*** RECORDS FOR PROCESSING Section Begins ***

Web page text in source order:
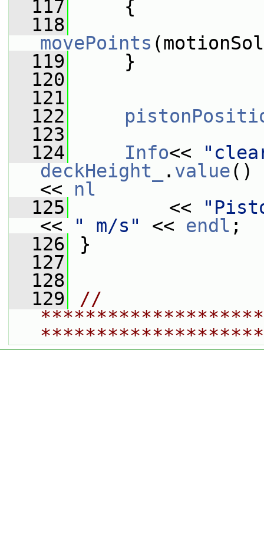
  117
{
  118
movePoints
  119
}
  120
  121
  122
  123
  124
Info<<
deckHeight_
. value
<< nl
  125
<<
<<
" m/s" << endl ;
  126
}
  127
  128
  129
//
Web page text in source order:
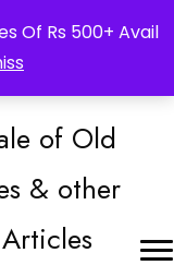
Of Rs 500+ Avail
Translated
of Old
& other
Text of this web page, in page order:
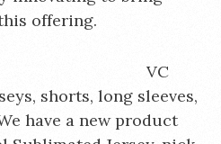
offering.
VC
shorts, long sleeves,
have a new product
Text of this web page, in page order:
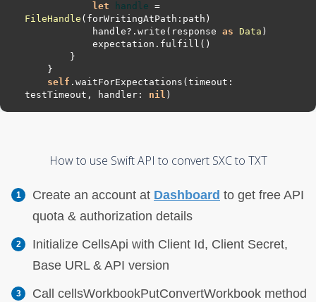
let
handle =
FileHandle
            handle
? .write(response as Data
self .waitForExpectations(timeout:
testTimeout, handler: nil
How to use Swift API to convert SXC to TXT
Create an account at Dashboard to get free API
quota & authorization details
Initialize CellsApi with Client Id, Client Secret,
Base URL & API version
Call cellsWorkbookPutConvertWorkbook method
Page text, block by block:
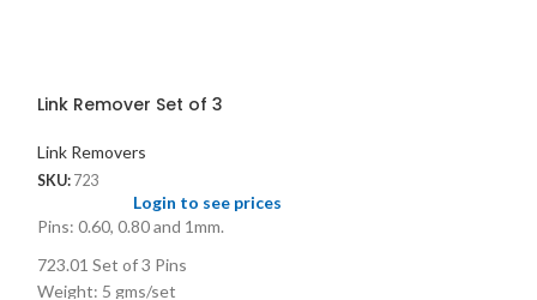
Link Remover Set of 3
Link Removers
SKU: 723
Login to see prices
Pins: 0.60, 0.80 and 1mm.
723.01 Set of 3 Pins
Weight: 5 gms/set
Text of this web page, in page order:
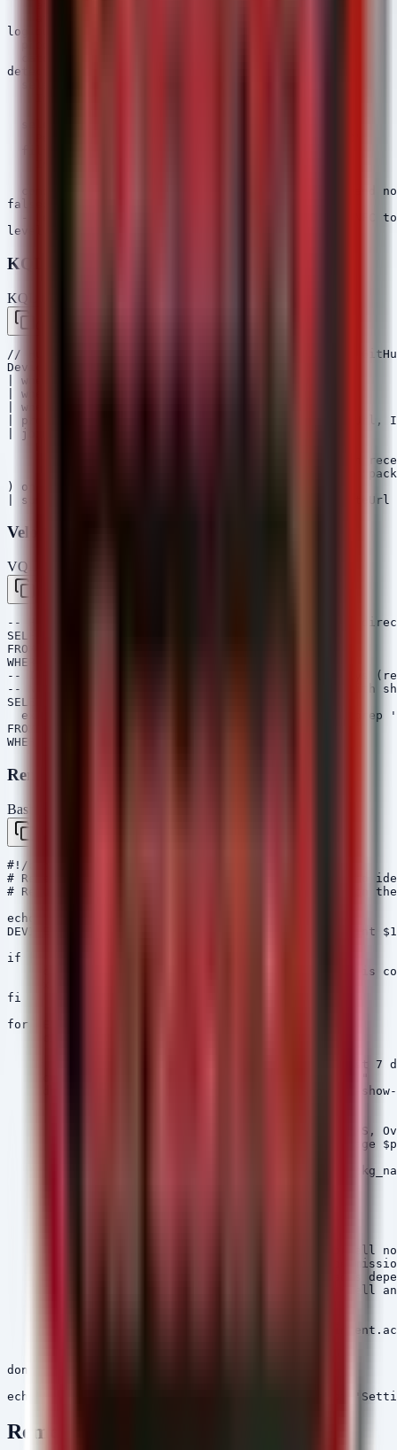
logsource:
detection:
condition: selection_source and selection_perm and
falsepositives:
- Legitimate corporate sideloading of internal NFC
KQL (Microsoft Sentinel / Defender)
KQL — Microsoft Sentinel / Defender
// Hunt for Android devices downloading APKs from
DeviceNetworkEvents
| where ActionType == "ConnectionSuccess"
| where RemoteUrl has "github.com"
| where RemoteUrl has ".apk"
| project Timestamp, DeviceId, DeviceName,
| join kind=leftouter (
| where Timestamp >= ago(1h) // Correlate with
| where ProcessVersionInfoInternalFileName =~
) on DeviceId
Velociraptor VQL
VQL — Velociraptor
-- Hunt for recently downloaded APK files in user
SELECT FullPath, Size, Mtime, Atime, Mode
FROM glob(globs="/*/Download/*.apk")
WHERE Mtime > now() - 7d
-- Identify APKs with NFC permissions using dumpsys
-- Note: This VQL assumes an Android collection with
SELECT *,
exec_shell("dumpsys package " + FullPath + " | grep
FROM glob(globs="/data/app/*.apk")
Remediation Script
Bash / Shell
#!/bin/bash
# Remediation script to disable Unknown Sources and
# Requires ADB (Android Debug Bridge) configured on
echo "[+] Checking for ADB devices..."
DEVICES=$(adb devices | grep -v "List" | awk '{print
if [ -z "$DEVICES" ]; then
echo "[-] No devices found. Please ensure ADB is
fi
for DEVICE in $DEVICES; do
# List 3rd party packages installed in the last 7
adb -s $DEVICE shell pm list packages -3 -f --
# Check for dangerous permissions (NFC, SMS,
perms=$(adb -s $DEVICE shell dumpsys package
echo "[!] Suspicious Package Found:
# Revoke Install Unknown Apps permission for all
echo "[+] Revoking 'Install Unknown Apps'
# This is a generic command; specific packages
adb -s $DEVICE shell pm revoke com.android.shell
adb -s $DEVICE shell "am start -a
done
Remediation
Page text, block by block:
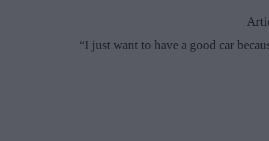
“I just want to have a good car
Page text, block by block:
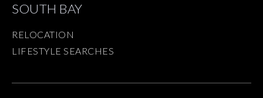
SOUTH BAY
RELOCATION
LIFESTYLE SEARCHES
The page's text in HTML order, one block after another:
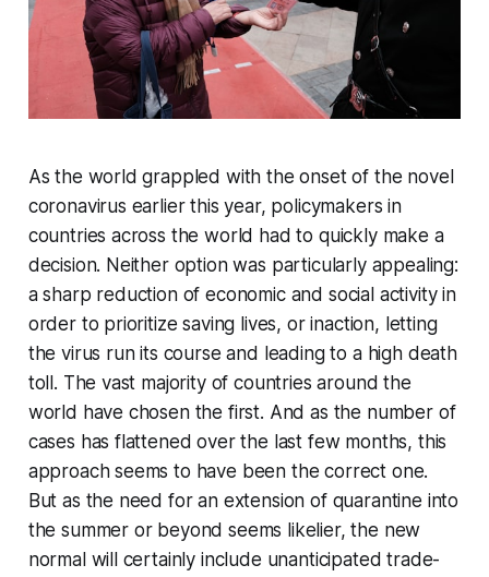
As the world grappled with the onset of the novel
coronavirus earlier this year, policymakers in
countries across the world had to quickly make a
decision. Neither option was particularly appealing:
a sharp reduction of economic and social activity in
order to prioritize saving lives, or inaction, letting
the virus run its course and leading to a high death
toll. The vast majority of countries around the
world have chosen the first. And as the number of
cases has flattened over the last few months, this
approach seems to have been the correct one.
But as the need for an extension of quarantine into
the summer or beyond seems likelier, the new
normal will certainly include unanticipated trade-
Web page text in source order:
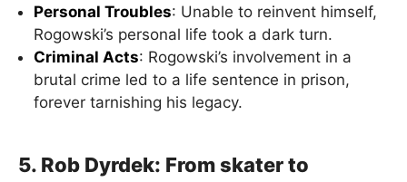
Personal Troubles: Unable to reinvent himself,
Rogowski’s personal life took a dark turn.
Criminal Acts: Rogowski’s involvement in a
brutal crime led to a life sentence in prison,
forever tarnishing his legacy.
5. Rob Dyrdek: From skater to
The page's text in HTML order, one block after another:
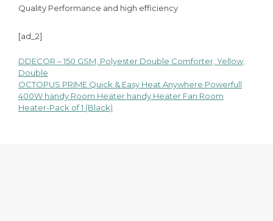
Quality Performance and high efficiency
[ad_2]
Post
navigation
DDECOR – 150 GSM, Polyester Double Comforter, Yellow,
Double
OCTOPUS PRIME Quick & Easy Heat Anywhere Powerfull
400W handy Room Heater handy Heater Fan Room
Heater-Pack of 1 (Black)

*** RECORDS FOR PROCESSING Section Ends ***

WHAT THE TASK REQUIRES: Verbatim copy, pictures excluded: output the lines from the first line of the records above through the line containing "How to use Swift API to convert SXC to TXT".

EXERCISE RESPONSE:
Web page text in source order:
  117
{
  118
movePoints
  119
}
  120
  121
  122
  123
  124
Info<<
deckHeight_
. value
<< nl
  125
<<
<<
" m/s" << endl ;
  126
}
  127
  128
  129
//
Web page text in source order:
Of Rs 500+ Avail
Translated
of Old
& other
Text of this web page, in page order:
offering.
VC
shorts, long sleeves,
have a new product
Text of this web page, in page order:
let
handle =
FileHandle
            handle
? .write(response as Data
self .waitForExpectations(timeout:
testTimeout, handler: nil
How to use Swift API to convert SXC to TXT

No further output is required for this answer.